Fundamentally, the West African yield gap is not an unsolved agronomic problem: science has long known how to produce more on these soils. It is a problem of political consistency and data-driven steering. The countries that progress are those that set a target, sustain the effort over a decade and measure their results where they play out, at the plot. Those that stagnate do not lack potential: they lack a compass. Closing the gap means first deciding to measure it, then never letting it go.

Key takeaways

  • West African maize uses only 10 to 30 % of its agronomic potential (a gap of 70 to 90 %, Global Yield Gap Atlas).
  • Gaps between countries are massive: in 2023, from Ghana (2,688 kg/ha) to Niger (489 kg/ha), a ratio of 1 to 5.5.
  • The gap is not inevitable: Ghana gained +48 % yield in thirteen years while Benin stagnated, under comparable natural conditions.
  • Three locks explain most of the lag: fertilizer (20 kg/ha against the 50 targeted at Abuja), irrigation (less than 5 % of land) and access to seeds and advice.
  • Closing the gap requires progress of 56 to 60 kg/ha per year, cumulative and measurable, and therefore a consistent policy rather than a technical miracle.

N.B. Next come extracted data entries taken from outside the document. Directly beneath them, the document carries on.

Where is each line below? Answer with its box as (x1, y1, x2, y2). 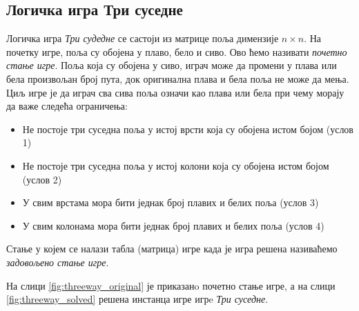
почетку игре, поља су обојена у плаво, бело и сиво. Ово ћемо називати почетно (6, 44, 347, 59)
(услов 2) (22, 172, 62, 186)
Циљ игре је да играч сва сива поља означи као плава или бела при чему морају (6, 85, 345, 99)
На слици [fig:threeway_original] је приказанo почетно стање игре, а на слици (6, 278, 336, 292)
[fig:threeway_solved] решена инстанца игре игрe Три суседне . (6, 292, 269, 306)
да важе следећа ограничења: (6, 99, 128, 113)
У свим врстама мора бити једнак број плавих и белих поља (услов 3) (22, 195, 319, 210)
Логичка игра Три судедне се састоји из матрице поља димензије (6, 31, 279, 46)
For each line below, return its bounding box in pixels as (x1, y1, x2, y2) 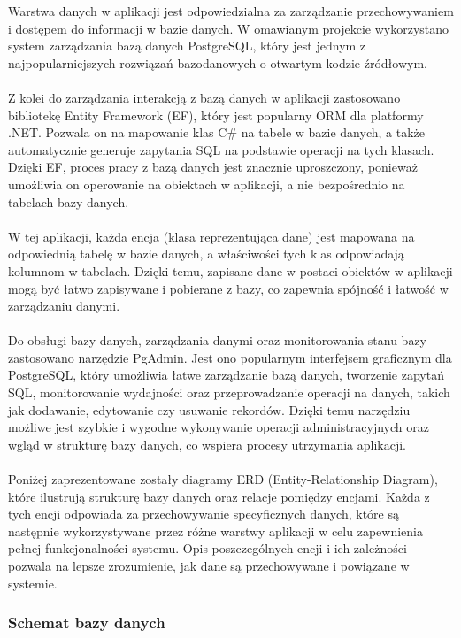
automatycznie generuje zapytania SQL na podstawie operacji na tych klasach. (8, 140, 434, 158)
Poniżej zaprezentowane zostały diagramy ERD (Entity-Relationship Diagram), (8, 470, 438, 488)
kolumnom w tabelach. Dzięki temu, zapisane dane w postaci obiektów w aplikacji (8, 261, 453, 280)
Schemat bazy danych (8, 611, 165, 634)
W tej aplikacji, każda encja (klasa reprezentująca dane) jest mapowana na (8, 227, 415, 245)
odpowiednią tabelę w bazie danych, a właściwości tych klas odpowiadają (8, 244, 404, 263)
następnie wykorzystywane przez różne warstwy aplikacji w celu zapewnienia (8, 521, 423, 540)
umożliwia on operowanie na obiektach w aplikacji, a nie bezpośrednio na (8, 174, 405, 193)
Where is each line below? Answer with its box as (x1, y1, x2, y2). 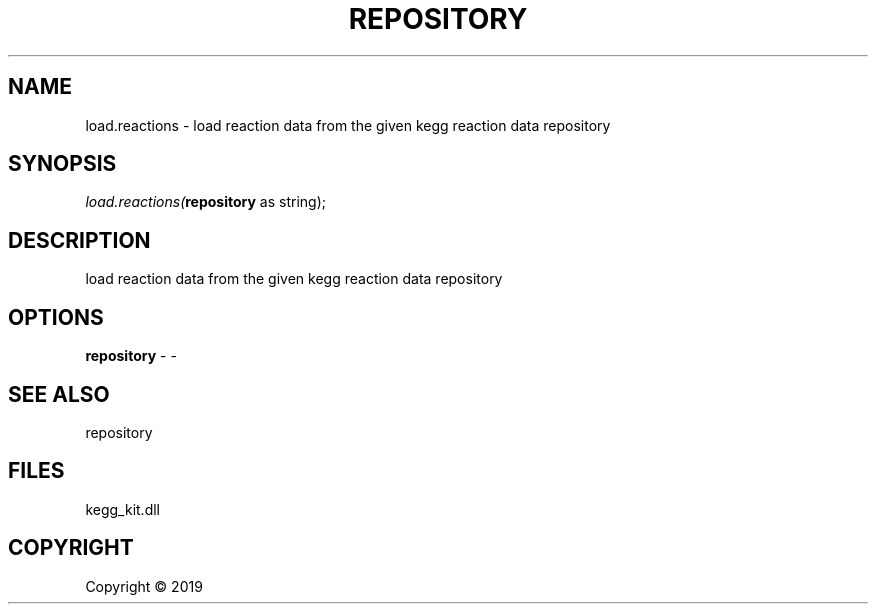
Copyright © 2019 (85, 577, 203, 595)
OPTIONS (8, 304, 104, 330)
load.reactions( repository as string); (85, 193, 327, 211)
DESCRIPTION (8, 227, 151, 253)
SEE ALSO (8, 381, 110, 407)
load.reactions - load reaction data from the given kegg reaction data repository (85, 116, 611, 134)
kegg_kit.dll (85, 500, 160, 518)
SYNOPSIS (8, 151, 117, 177)
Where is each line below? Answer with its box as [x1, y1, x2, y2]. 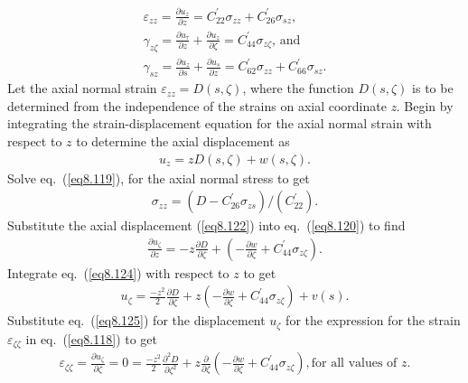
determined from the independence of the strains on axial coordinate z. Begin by [7, 96, 454, 115]
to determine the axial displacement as [76, 131, 290, 150]
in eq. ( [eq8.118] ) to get [25, 329, 158, 348]
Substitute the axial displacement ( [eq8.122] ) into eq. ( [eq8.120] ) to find [7, 216, 406, 235]
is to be [412, 79, 454, 98]
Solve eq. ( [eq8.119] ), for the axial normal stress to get [7, 168, 310, 187]
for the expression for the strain [285, 311, 461, 330]
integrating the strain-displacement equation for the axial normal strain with [7, 114, 432, 133]
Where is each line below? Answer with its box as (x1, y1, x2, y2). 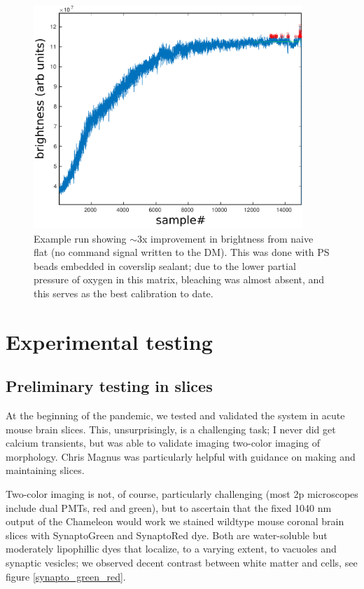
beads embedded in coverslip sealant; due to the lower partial (34, 258, 296, 273)
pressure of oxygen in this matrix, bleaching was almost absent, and (34, 272, 325, 287)
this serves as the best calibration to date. (34, 285, 213, 300)
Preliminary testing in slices (6, 375, 213, 397)
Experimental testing (6, 327, 213, 356)
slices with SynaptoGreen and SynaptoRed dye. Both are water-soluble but (6, 527, 328, 542)
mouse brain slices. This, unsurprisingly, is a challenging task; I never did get (6, 421, 336, 436)
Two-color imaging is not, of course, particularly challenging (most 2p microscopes (6, 487, 358, 501)

Recommendations to West African decision-makers

  1. Set an explicit national productivity target, aligned with the 56 to 60 kg/ha/year pace required for self-sufficiency, and track it each season through an enforceable public indicator.
  2. Finally honour the Abuja target of 50 kg of fertilizer per hectare via targeted subsidies and local agronomic advice that guarantees its efficiency, on the model of what made Ghana take off.
  3. Invest as a priority in water control (small-scale irrigation, water harvesting, drainage), the only factor capable of durably decoupling yields from rainfall variability.
  4. Build plot-level yield measurement systems (geolocated season surveys, digital data collection) to map gaps within each country and concentrate investment where the reserve is largest.
  5. Pool improved seeds and climate early-warning systems at the ECOWAS scale, in order to reduce dependence on Nigeria, which concentrates 37 % of regional production and therefore of the risk.
  6. Condition agricultural budgets on result data, not means data: move from tracking inputs distributed to tracking the yield actually obtained, area by area.